Как лучше переводить afflictive и afflicted?

----------


## Нико

Afflictive, ибо они не омрачённые, а омрачающие.

А, ну то есть ответ: afflictive -- омрачающие (эмоции), afflicted -- омрачённный.

----------

Цхултрим Тращи (22.05.2014)

----------


## Денис Евгеньев

Больно мудрёно-та спрошено. Чи тибетского переводи, чи с англинского.

----------


## Нико

> Больно мудрёно-та спрошено. Чи тибетского переводи, чи с англинского.

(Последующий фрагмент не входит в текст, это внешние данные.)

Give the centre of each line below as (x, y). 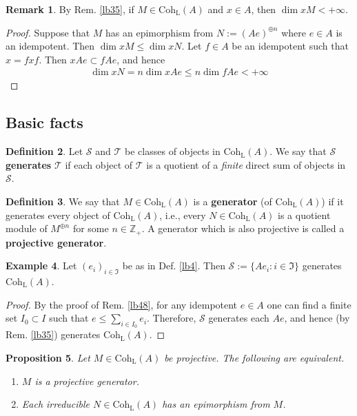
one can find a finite (309, 304)
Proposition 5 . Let (48, 357)
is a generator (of (233, 201)
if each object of (99, 164)
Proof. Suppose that (48, 32)
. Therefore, (172, 318)
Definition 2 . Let (44, 151)
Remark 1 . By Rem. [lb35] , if (70, 9)

Nyon rmongs - это омрачения ума, или омрачающие эмоции. Правда, некоторые не согласны со словом "эмоции", т.к. неведение -- это не всегда эмоция. Хотя если неведение трактовать как сильную веру в самобытие, за  эмоцию сойдёт. )

----------

Цхултрим Тращи (22.05.2014)

----------


## Цхултрим Тращи

> Afflictive, ибо они не омрачённые, а омрачающие.
> 
> А, ну то есть ответ: afflictive -- омрачающие (эмоции), afflicted -- омрачённный.


Afflicted в смысле те, кто омрачены эмоциями.

----------


## Денис Евгеньев

> Правда, некоторые не согласны со словом "эмоции", т.к. неведение -- это не всегда эмоция. Хотя если неведение трактовать как сильную веру в самобытие, за  эмоцию сойдёт. )

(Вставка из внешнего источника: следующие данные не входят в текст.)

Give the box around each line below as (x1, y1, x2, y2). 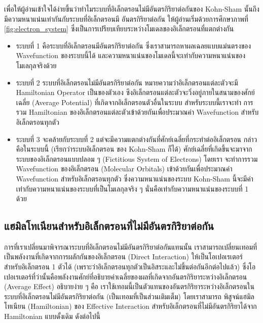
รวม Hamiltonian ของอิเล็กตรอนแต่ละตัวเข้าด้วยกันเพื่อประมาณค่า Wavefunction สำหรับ (16, 107, 259, 117)
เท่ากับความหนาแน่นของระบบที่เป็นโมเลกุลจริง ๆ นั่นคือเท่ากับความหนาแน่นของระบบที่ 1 (16, 183, 249, 194)
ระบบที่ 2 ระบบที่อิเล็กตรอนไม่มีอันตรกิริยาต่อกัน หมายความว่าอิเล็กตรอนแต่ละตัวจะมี (16, 77, 238, 87)
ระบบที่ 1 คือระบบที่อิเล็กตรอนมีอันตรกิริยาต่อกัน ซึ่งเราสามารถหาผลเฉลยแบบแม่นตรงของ (16, 40, 251, 51)
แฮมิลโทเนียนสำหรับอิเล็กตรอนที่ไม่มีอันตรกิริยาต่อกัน (4, 218, 214, 234)
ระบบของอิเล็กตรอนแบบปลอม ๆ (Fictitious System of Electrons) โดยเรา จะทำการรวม (16, 153, 258, 164)
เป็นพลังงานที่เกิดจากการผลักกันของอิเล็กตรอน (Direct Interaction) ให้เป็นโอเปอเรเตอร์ (4, 251, 243, 262)
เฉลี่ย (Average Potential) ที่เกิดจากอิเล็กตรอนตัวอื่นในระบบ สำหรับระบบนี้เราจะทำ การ (16, 97, 253, 107)

А сомнение--трактовать как слабую веру... тоже сойдёт  :Roll Eyes (Sarcastic):

----------


## Нико

> Afflicted в смысле те, кто омрачены эмоциями.


Так можно назвать состояния ума, да.

----------

Цхултрим Тращи (22.05.2014)

----------


## Сергей Хос

nyon mongs can - это и afflictive и afflicted:

nyon mongs can gyi ma rig pa
[translation-san] {N} kliṣṭāvidyā
[translation-eng] {Hopkins} afflictive ignorance

nyon mongs can gyi yid
[translation-san] kliṣṭamanas
[translation-eng] {Hopkins} afflicted intellect

----------

Нико (23.05.2014), Цхултрим Тращи (23.05.2014)

----------